Microstructural aspects of the dissolution and melting of Al2Cu phase in Al-Si alloys during solution heat treatment

The dissolution and melting of Al₂Cu phase in solution heat-treated samples of unmodified Al-Si 319.2 alloy solidified at ≈10 °C were studied using optical microscopy, image analysis, electron probe microanalysis (EPMA), and differential scanning calorimetry (DSC). The solution heat treat-ment was carried out in the temperature range 480 °C to 545 °C for solution times of up to 24 hours. Of the two forms of Al₂Cu found to exist,i.e., blocky and eutectic-like, the latter type is more pronounced in the unmodified alloy (at ≈10 °C) and was observed either as separate eutectic pockets or precipitated on preexisting Si particles, β-iron phase needles, or the blocky Al₂Cu phase.

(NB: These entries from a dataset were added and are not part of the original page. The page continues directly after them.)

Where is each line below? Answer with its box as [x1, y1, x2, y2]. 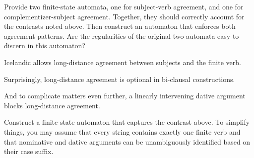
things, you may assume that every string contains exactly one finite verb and [4, 126, 241, 137]
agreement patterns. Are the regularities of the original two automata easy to [4, 30, 239, 41]
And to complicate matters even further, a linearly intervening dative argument [4, 90, 246, 101]
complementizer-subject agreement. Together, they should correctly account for [4, 11, 245, 21]
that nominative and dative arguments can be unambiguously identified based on [4, 136, 251, 147]
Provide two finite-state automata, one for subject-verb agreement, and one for [4, 1, 244, 11]
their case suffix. [4, 146, 54, 157]
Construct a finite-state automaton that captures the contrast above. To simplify [4, 117, 250, 127]
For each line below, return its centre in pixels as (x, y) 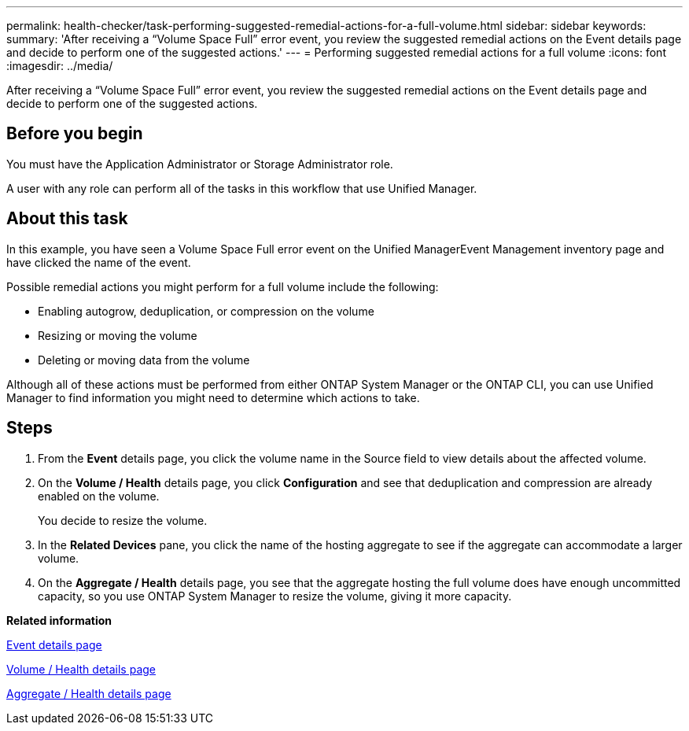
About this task (67, 219)
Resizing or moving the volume (118, 335)
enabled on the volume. (99, 496)
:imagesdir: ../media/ (60, 66)
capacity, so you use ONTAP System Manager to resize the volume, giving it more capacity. (275, 596)
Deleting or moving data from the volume (144, 360)
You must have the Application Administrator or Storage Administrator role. (200, 164)
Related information (59, 620)
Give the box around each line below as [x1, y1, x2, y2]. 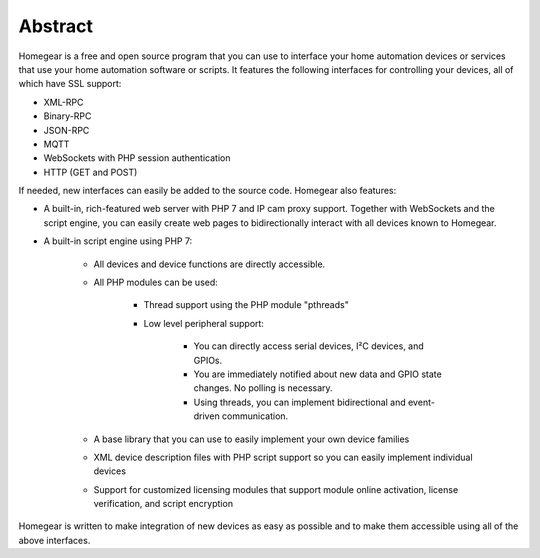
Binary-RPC [43, 110, 92, 122]
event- [407, 396, 435, 408]
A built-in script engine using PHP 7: [43, 235, 193, 247]
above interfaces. [18, 534, 91, 546]
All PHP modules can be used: [93, 276, 219, 289]
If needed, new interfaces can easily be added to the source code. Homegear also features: [18, 185, 397, 197]
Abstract [18, 15, 94, 37]
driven [193, 410, 220, 422]
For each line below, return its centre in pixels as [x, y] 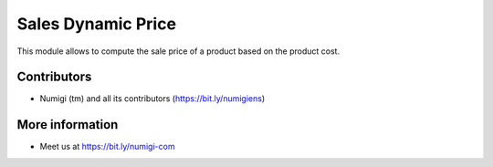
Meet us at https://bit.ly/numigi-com [107, 147]
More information [68, 125]
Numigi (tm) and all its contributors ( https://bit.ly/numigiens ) [152, 99]
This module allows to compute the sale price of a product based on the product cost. [178, 51]
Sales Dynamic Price [97, 24]
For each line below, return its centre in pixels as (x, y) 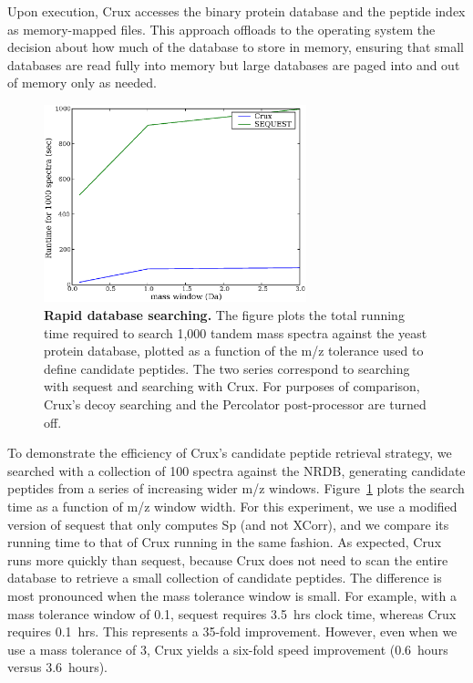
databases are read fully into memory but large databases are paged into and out (234, 64)
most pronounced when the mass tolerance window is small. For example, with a (232, 595)
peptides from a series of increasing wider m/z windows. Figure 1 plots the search (236, 488)
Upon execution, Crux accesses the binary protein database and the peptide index (236, 11)
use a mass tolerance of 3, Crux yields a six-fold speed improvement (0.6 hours (228, 649)
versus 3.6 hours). (57, 667)
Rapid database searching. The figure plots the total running (224, 315)
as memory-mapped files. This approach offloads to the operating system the (221, 29)

Dissolution of the (Al + Al₂Cu) eutectic takes place at temperatures close to 480 °C through frag-mentation of the phase and its dissolution into the surrounding Al matrix. The dissolution is seen to accelerate with increasing solution temperature (505 °C to 515 °C). The ultimate tensile strength (UTS) and fracture elongation (EL) show a linear increase when plotted against the amount of dissolved copper in the matrix, whereas the yield strength (YS) is not affected by the dissolution of the Al₂Cu phase. Melting of the copper phase is observed at 540 °C solution temperature; the molten copper-phase particles transform to a shiny, structureless phase upon quenching. Coarsening of the copper eutectic can occur prior to melting and give rise to massive eutectic regions of (Al + Al₂Cu). Unlike the eutectic, fragments of the blocky Al₂Cu phase are still observed in the matrix, even after 24 hours at 540 °C.